Rappresentazione artistica del sistema solare Kepler-444
È un giorno inimmaginabilmente molto lontano ma, allo stesso tempo, porterà ad una tragedia ineludibile: lo “spegnimento” del nostro Sole.
Per allora, come ogni buon film di science fiction insegna, l’umanità avrà trovato dimora su altri pianeti del tutto simili alla nostra Terra.
Fino allora, godendo ancora dell’abbronzatura che il nostro astro ci regala ad ogni estate, è buona cosa cercare nell’Universo queste “nuove case”.
La sonda Keplero dal 2009, anno di lancio da parte della NASA, ha egregiamente svolto il suo lavoro di ricerca di esopianeti nel cosmo: sono 4.200 quelli candidati ad ospitarci nel futuro (sempre che non siano già abitati da altri inquilini di cui non si può conoscere il grado di tolleranza verso lo “straniero”).
L’ultima scoperta del Kepler Space Telescope è quello di un sistema solare distante 117 anni luce dalla Terra.
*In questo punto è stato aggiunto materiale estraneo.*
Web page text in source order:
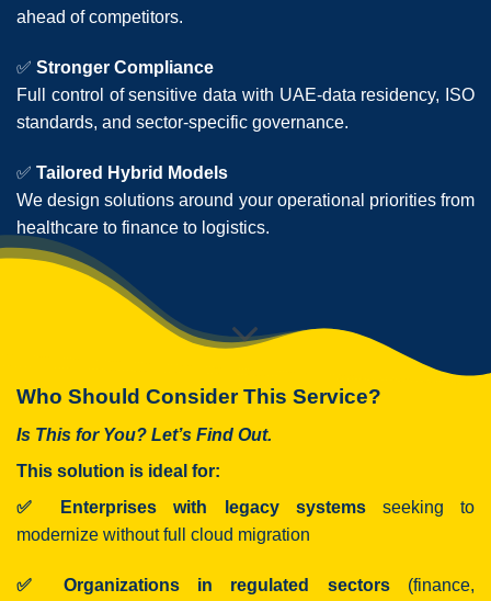
ahead of competitors.
✅ Stronger Compliance
Full control of sensitive data with UAE-data residency, ISO
standards, and sector-specific governance.
✅ Tailored Hybrid Models
We design solutions around your operational priorities from
healthcare to finance to logistics.
Who Should Consider This Service?
Is This for You? Let’s Find Out.
This solution is ideal for:
✅ Enterprises with legacy systemsseeking to
modernize without full cloud migration
✅ Organizations in regulated sectors(finance,
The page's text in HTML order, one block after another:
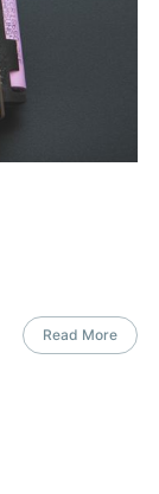
Read More
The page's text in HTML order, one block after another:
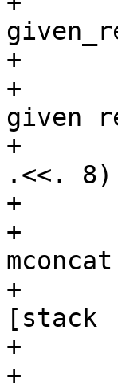
+
+
given
+
.<<. 8)
+
+
mconcat
+
+
+
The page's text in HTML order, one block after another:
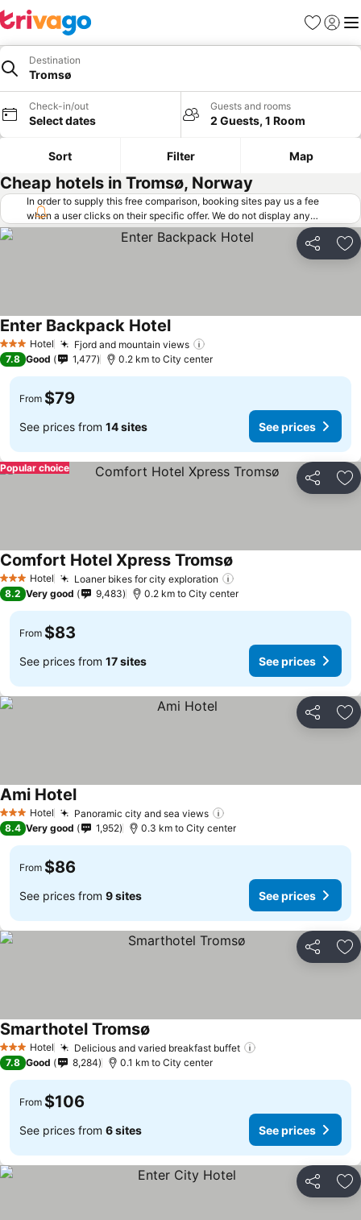
Favorites
Sign in
Destination
Tromsø
Check-in/out
Select dates
Guests and rooms
2 Guests, 1 Room
Sort Filter Map
Cheap hotels in Tromsø, Norway
In order to supply this free comparison, booking sites pay us a fee
when a user clicks on their specific offer. We do not display any
offers (including cheaper offers) that do not meet our minimum fee
requirements. Cheaper offers may on occasion be available under
"More deals" as we request updated offers from online booking sites
Share
3 StarsHotel Fjord and mountain views
Enter Backpack Hotel
7.8 Good 1,477 0.2 km to City center
From $79
See prices from 14 sites See prices
Share
Popular choice
3 StarsHotel Loaner bikes for city exploration
Comfort Hotel Xpress Tromsø
8.2 Very good 9,483 0.2 km to City center
From $83
See prices from 17 sites See prices
Share
3 StarsHotel Panoramic city and sea views
Ami Hotel
8.4 Very good 1,952 0.3 km to City center
From $86
See prices from 9 sites See prices
Share
3 StarsHotel Delicious and varied breakfast buffet
Smarthotel Tromsø
7.8 Good 8,284 0.1 km to City center
From $106
See prices from 6 sites See prices
Share
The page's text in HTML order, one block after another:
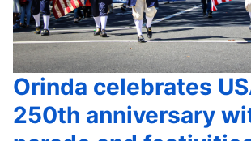
Orinda celebrates
250th anniversary
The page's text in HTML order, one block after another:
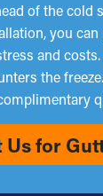
of the cold
you
and costs.
the
Us for
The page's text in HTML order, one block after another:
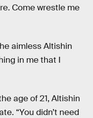
Come wrestle me
aimless Altishin
in me that I
age of 21, Altishin
“You didn’t need
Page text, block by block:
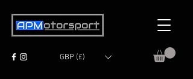
GBP (£)
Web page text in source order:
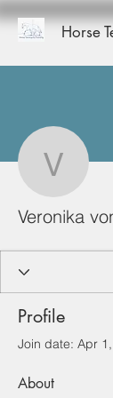
Horse
Veronika
Profile
Join date: Apr
About
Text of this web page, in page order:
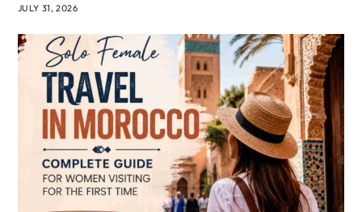
JULY 31, 2026
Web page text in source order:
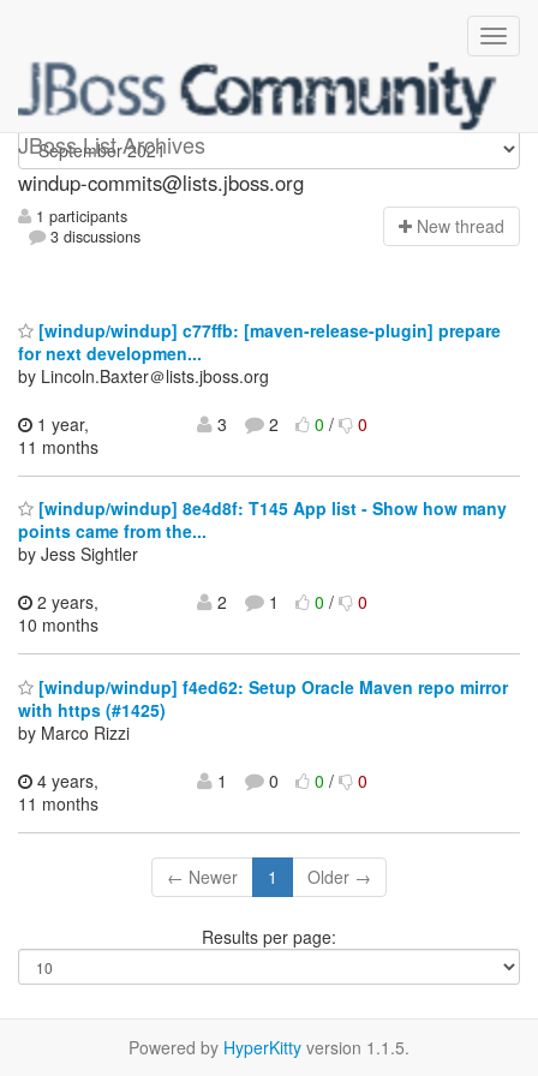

Questo sistema solare è composto da cinque pianeti rocciosi che ruotano intorno ad una stella chiamata Kepler-444 dell’età di 11,2 miliardi di anni e, quindi, vecchia più del doppio del Sole.
Va subito detto, però, che i cinque pianeti orbitano intorno a Kepler-444 in un orbita che non permette loro di rientrare nella cosiddetta “Goldilococks zone”: cioè quella regione di spazio attorno ad una stella che, pur essendo calda, permette l’esistenza di oceani e, possibilmente, di vita.
Allora perché questo sistema solare è importante per la ricerca di vita aliena?
Questo ragionamento si basa sul fatto che, parlando dell’evoluzione della vita sulla terra, sono occorsi quattro miliardi di anni, pianeti ancora più antichi, del tuto simili alla Terra, possono ospitare civiltà tecnologicamente evolute.
Per alcuni scienziati, però, l’età di un pianeta non è paradigmatico alla presenza civiltà evolute: la nascita della vita da tantissimi fattori di cui l’antichità, o meno, rappresenta solo una piccola parte delle possibilità.